Vanilla bean was my first eye catcher, that coat is amazing, but little mocha looks like he has a cute personality! Just judging from photos of course, but vanilla looks shy-er. It all depends on what you want though!  good luck on that of course!


Sent from Petguide.com Free App


----------



## MimiSkye (Feb 3, 2014)

I chose Vanilla Bean  As much as I LOVE them all, hes just the one that stuck out the most to me. Can't wait!!!


----------



## LeStan82 (Dec 31, 2013)

Vanilla bean looks like my baby rat Sid  Vanilla Bean is a cutie!


----------



## MimiSkye (Feb 3, 2014)

LeStan82 said:


> Vanilla bean looks like my baby rat Sid  Vanilla Bean is a cutie!


OMGGGG stop it!!!! Sid is what I was planning on naming him!! I have a few names, I can't decide... Sid, Clyde, Percy, Rudy Floyd or Dewey...but Sid is my top pick at the moment!!


----------



## KrazyKritterz (Apr 26, 2014)

They are all so adorable but personally im a Blue rattie girl. I would choose vanilla bean or Mocha and there personalitys would devided between the 2. But I would probably end up making room for both lol....


----------



## MimiSkye (Feb 3, 2014)

KrazyKritterz said:


> They are all so adorable but personally im a Blue rattie girl. I would choose vanilla bean or Mocha and there personalitys would devided between the 2. But I would probably end up making room for both lol....

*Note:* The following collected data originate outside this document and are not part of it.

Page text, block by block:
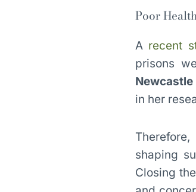
Poor
A recent
prisons
Newcastle
in her
shaping
Closing
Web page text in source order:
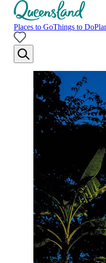
Places to GoThings to Do
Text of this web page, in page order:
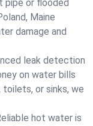
pipe or flooded
Maine
damage and
leak detection
on water bills
toilets, or sinks, we
hot water is
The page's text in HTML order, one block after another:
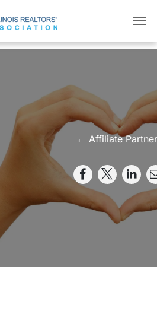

It's literally KILLING me that I can't get more than one. I only have a single critter nation though so I'd have to get the addition if I wanted to get 2. I currently have 3 girls, 2 are dwarfs, so theres plenty of room for a 4th, but 2 big boys would just be too much  I hate it though...theres another one in the litter named pumpkin and his smile is just SO cute I can't handle it...heres a pic of him:









I am in love with that face, but he's the same color as my girl Lulu and Vanilla Beans color is soooo pretty


----------



## nanashi7 (Jun 5, 2013)

This won't help buuuuttt...
SCN can typically hold five adult bucks. So mathematically even allowing a dwarf to be 2/3 a rat...you've got room for two males. And two is probably better than one so there are two squishes and two boys dealing with heat. 


Sent from Petguide.com Free App


----------



## LeStan82 (Dec 31, 2013)

MimiSkye said:


> OMGGGG stop it!!!! Sid is what I was planning on naming him!! I have a few names, I can't decide... Sid, Clyde, Percy, Rudy Floyd or Dewey...but Sid is my top pick at the moment!!


 lol!!! Thats too funny !


----------



## MimiSkye (Feb 3, 2014)

nanashi7 said:


> This won't help buuuuttt...
> SCN can typically hold five adult bucks. So mathematically even allowing a dwarf to be 2/3 a rat...you've got room for two males. And two is probably better than one so there are two squishes and two boys dealing with heat.
> 
> 
> Sent from Petguide.com Free App


Gah you're killin me!!
My friends and family are already calling me a crazy rat lady. If I bring home two boys I think they'll stage an intervention. NO ONE UNDERSTANDS!!


----------



## LeStan82 (Dec 31, 2013)

OMG! Pumpkin is sooo cute..geez their such addictingly cute faces!..lol....im so glad I dont live in Boston right now...id have some extra ratties...lol....my husband is also from Boston, MA...


----------



## MimiSkye (Feb 3, 2014)

Boston is great! These babies are being fostered in Maine, so I'm gonna be driving 2 hours just to get him. But it'll be worth it!


----------